The sample heating (whether it was performed in the digestion block or not) during the digestion process led to its decomposition, which was followed by color change or by the formation of acid gases or vapors. Figures 2 and 3 depict the results of the 27 wet-digestion experiments conducted in the current study.

Figure 2
– Results from 1 to 9 (acid digestion at 25 ºC), and results from 10 to 18 (acid digestion at 75 ºC) concerning the samples subjected to nitric, sulfuric and hydrochloric acids, respectively, in the three herein defined digestion times.

Figure 3
– Results from 19 to 27 (acid digestion at 150 ºC) of the samples subjected to nitric, sulfuric and hydrochloric acids, respectively, in the three herein defined digestion times

The best condition for bio-oil formation was at temperature 25 to 75°C using sulfuric acid, because of the appearance and formation of carbon black and/or furfural under the other conditions. However, the digestion conducted at 25°C did not lead to full biomass decomposition; therefore, the ideal condition for bio-oil formation was at temperature 75°C in sulfuric acid medium.

The experiments 20 and 21 (digestions in nitric acid medium, from 60 min on) and the experiments 26 and 27 (digestion in hydrochloric acid medium, from 60 min on) led to carbon black formation. It was possible seeing furfural formation in the digestion conducted in hydrochloric acid medium.

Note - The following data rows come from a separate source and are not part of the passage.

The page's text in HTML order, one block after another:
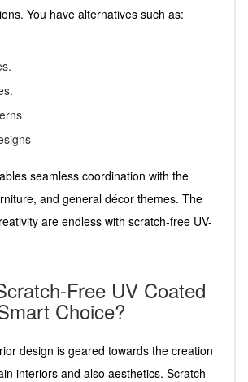
You have alternatives such as:
seamless coordination with the
and general décor themes. The
are endless with scratch-free UV-
Free UV Coated
Choice?
design is geared towards the creation
interiors and also aesthetics. Scratch
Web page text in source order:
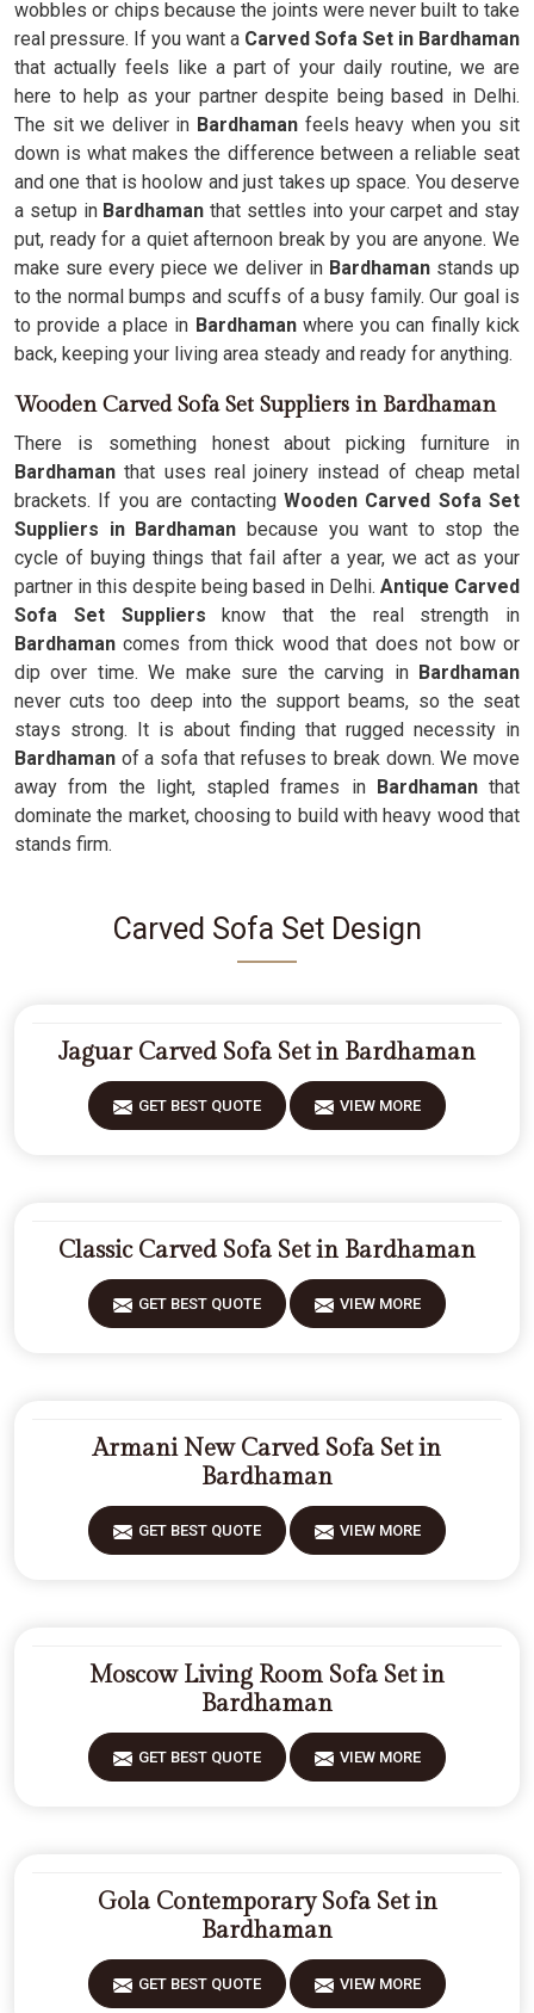
wobbles or chips because the joints were never built to take
real pressure. If you want a Carved Sofa Set in Bardhaman
that actually feels like a part of your daily routine, we are
here to help as your partner despite being based in Delhi.
The sit we deliver in Bardhaman feels heavy when you sit
down is what makes the difference between a reliable seat
and one that is hoolow and just takes up space. You deserve
a setup in Bardhaman that settles into your carpet and stay
put, ready for a quiet afternoon break by you are anyone. We
make sure every piece we deliver in Bardhaman stands up
to the normal bumps and scuffs of a busy family. Our goal is
to provide a place in Bardhamanwhere you can finally kick
back, keeping your living area steady and ready for anything.
Wooden Carved Sofa Set Suppliers in Bardhaman
There is something honest about picking furniture in
Bardhaman that uses real joinery instead of cheap metal
brackets. If you are contacting Wooden Carved Sofa Set
Suppliers in Bardhaman because you want to stop the
cycle of buying things that fail after a year, we act as your
partner in this despite being based in Delhi. Antique Carved
Sofa Set Suppliers know that the real strength in
Bardhamancomes from thick wood that does not bow or
dip over time. We make sure the carving inBardhaman
never cuts too deep into the support beams, so the seat
stays strong. It is about finding that rugged necessity in
Bardhaman of a sofa that refuses to break down. We move
away from the light, stapled frames in Bardhaman that
dominate the market, choosing to build with heavy wood that
stands firm.
Carved Sofa Set Design
Jaguar Carved Sofa Set in Bardhaman
GET BEST QUOTE VIEW MORE
Classic Carved Sofa Set in Bardhaman
GET BEST QUOTE VIEW MORE
Armani New Carved Sofa Set in
Bardhaman
GET BEST QUOTE VIEW MORE
Moscow Living Room Sofa Set in
Bardhaman
GET BEST QUOTE VIEW MORE
Gola Contemporary Sofa Set in
Bardhaman
GET BEST QUOTE VIEW MORE
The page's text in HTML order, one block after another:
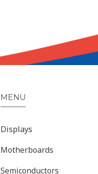
MENU
Displays
Motherboards
Semiconductors
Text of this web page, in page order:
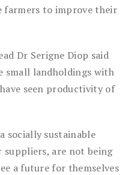
farmers to improve their
Dr Serigne Diop said
small landholdings with
seen productivity of
socially sustainable
suppliers, are not being
a future for themselves
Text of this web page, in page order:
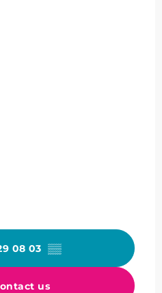
08 03 ▒▒
us
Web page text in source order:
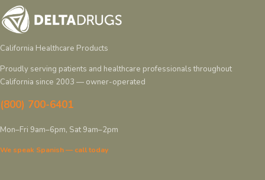
California Healthcare Products
Proudly serving patients and healthcare professionals throughout
California since 2003 — owner-operated
(800) 700-6401
Mon–Fri 9am–6pm, Sat 9am–2pm
We speak Spanish — call today
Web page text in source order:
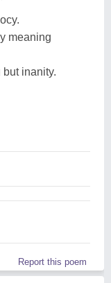
meaning
inanity.
Report this poem
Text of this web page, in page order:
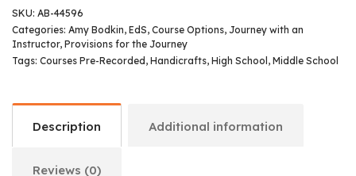
SKU: AB-44596
Categories: Amy Bodkin, EdS, Course Options, Journey with an
Instructor, Provisions for the Journey
Tags: Courses Pre-Recorded , Handicrafts, High School , Middle School
Description Additional information
Reviews (0)
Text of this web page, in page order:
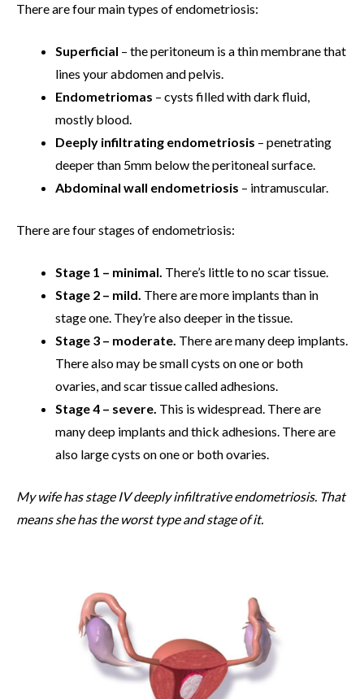
There are four main types of endometriosis:
Superficial – the peritoneum is a thin membrane that
lines your abdomen and pelvis.
Endometriomas – cysts filled with dark fluid,
mostly blood.
Deeply infiltrating endometriosis – penetrating
deeper than 5mm below the peritoneal surface.
Abdominal wall endometriosis – intramuscular.
There are four stages of endometriosis:
Stage 1 – minimal. There’s little to no scar tissue.
Stage 2 – mild. There are more implants than in
stage one. They’re also deeper in the tissue.
Stage 3 – moderate. There are many deep implants.
There also may be small cysts on one or both
ovaries, and scar tissue called adhesions.
Stage 4 – severe. This is widespread. There are
many deep implants and thick adhesions. There are
also large cysts on one or both ovaries.
My wife has stage IV deeply infiltrative endometriosis. That
means she has the worst type and stage of it.
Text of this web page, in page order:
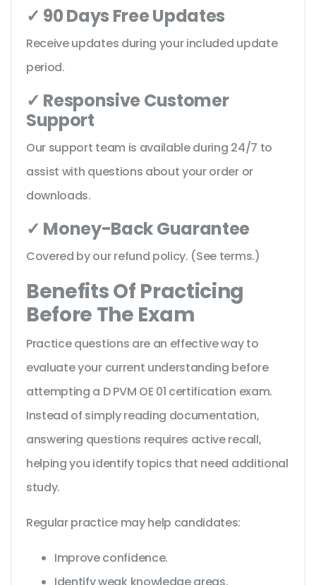
✓ 90 Days Free Updates
Receive updates during your included update
period.
✓ Responsive Customer
Support
Our support team is available during 24/7 to
assist with questions about your order or
downloads.
✓ Money-Back Guarantee
Covered by our refund policy. (See terms.)
Benefits Of Practicing
Before The Exam
Practice questions are an effective way to
evaluate your current understanding before
attempting a D PVM OE 01 certification exam.
Instead of simply reading documentation,
answering questions requires active recall,
helping you identify topics that need additional
study.
Regular practice may help candidates:
Improve confidence.
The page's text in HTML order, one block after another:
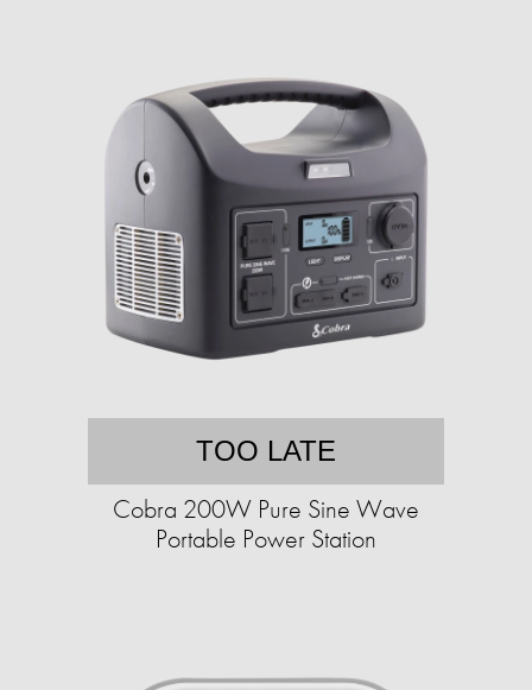
TOO LATE
Cobra 200W Pure Sine Wave
Portable Power Station
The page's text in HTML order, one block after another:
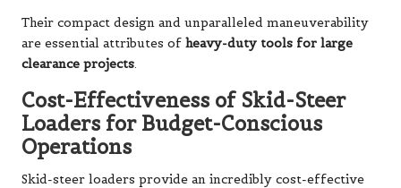
Their compact design and unparalleled maneuverability
are essential attributes of heavy-duty tools for large
clearance projects.
Cost-Effectiveness of Skid-Steer
Loaders for Budget-Conscious
Operations
Skid-steer loaders provide an incredibly cost-effective
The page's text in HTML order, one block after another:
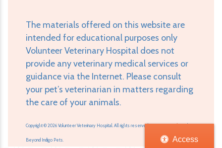
Access
The materials offered on this website are
intended for educational purposes only
Volunteer Veterinary Hospital does not
provide any veterinary medical services or
guidance via the Internet. Please consult
your pet’s veterinarian in matters regarding
the care of your animals.
Copyright © 2026 Volunteer Veterinary Hospital. All rights reserved.Veterinary Websiteby
Beyond Indigo Pets.
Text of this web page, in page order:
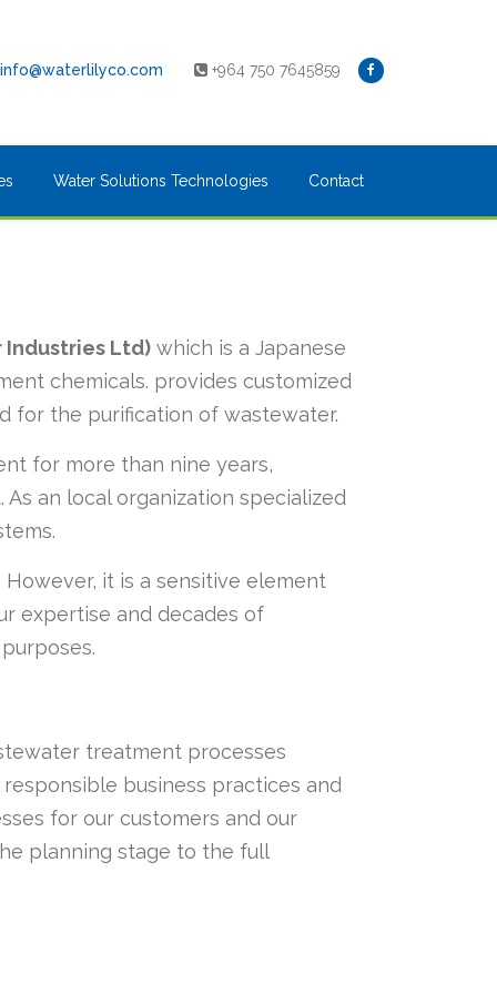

The carbon black, in turn, is one of the most common particulate material types. It is a disadvantage because carbon black forms the so-called aerosols when it is dispersed in the air. Thus, this particulate material directly affects the environment, as well as the species living in it. The main carbon black disadvantage, according to the current study, lies on the fact that it negatively affects thermal stability, which is a property showing resistance to temperature changes.

The biomass-generated furfural shows low yield and cannot be used for high-end purposes. In energy terms, the furfural can inhibit biomass ethanol formation, i.e., it is not possible simultaneously producing ethanol and another fuel from a single sample.

In light of the foregoing, it is possible concluding that the acid digestion process is a good biomass converter in the production of bio-oil, energy and high added-value chemical products. It is also possible concluding that the differential scanning calorimetry (DSC) generates curves presenting endothermic or exothermic peaks, thus characterizing the physical and chemical phenomena. Some information could be obtained from the curves and from data generated from them: the MDF-shaving biomass is a strong candidate to be used in the production of energy derivatives. However, it is necessary conducting a multi-elemental analysis to better understand the chemical elements in the sample structure, since they can interfere in the immediate analysis, as well as in the amount of generated heat, besides their possible toxicity when they get in contact with the air. In addition to the analyses, it is worth investigating the fresh sample’s features (moisture, ash, volatile material and fixed carbon contents) through the conversion technology. The properties of the herein studied biomass are suitable for energy generation, since they showed low humidity, low ash content, and high volatile material content; however, they showed low fixed carbon content. It is essential replacing non-renewable industrial raw materials by renewable raw materials able to cause less environmental impact in order to allow contemporary society to become sustainable in the mid- and long-terms. The results enabled concluding that the bio-oil generated in the current study can be used as an alternative energy source to replace fossil sources. In addition, the carbon black formed in some experiments can be used as fertilizer and/or pigment, and as reinforcer in automobile tires. Furthermore, the furfural formed in the other experiments can be used as solvent or as starting material to prepare other organic solvents.

The authors are grateful to Fundação de Amparo à Pesquisa do Estado do Rio Grande do Sul (FAPERGS, Process N.: 0465-2551/15-0) for research funds and grants.